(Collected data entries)
┄┄┄┄┄┄┄┄┄┄

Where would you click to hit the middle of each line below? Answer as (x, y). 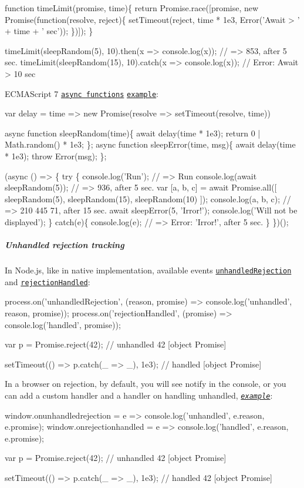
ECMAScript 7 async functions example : (82, 93)
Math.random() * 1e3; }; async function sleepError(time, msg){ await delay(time (150, 144)
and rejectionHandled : (48, 281)
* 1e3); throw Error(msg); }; (56, 156)
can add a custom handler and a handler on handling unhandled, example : (139, 395)
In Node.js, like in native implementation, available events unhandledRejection (148, 270)
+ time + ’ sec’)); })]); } (49, 31)
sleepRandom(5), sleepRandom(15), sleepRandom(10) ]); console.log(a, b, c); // (148, 198)
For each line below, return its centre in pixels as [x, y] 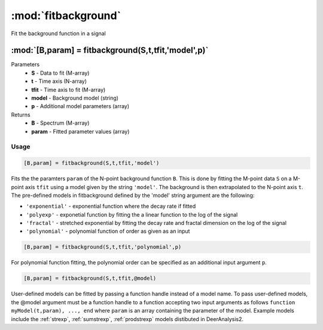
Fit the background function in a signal [58, 33]
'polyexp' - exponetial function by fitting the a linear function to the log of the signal [132, 214]
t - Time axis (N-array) [59, 81]
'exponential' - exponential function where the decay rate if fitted [111, 206]
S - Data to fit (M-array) [60, 73]
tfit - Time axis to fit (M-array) [68, 90]
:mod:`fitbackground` [66, 16]
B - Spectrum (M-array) [60, 123]

┄┄┄┄┄┄┄┄┄┄

Copy out exactly the lines between the line containing "ECMAScript 7 async" and the end of the entries, including both, and leave the pictures behind.

Written solution:
ECMAScript 7 async functions example : (82, 93)
Math.random() * 1e3; }; async function sleepError(time, msg){ await delay(time (150, 144)
and rejectionHandled : (48, 281)
* 1e3); throw Error(msg); }; (56, 156)
can add a custom handler and a handler on handling unhandled, example : (139, 395)
In Node.js, like in native implementation, available events unhandledRejection (148, 270)
+ time + ’ sec’)); })]); } (49, 31)
sleepRandom(5), sleepRandom(15), sleepRandom(10) ]); console.log(a, b, c); // (148, 198)
For each line below, return its centre in pixels as [x, y] 
Fit the background function in a signal [58, 33]
'polyexp' - exponetial function by fitting the a linear function to the log of the signal [132, 214]
t - Time axis (N-array) [59, 81]
'exponential' - exponential function where the decay rate if fitted [111, 206]
S - Data to fit (M-array) [60, 73]
tfit - Time axis to fit (M-array) [68, 90]
:mod:`fitbackground` [66, 16]
B - Spectrum (M-array) [60, 123]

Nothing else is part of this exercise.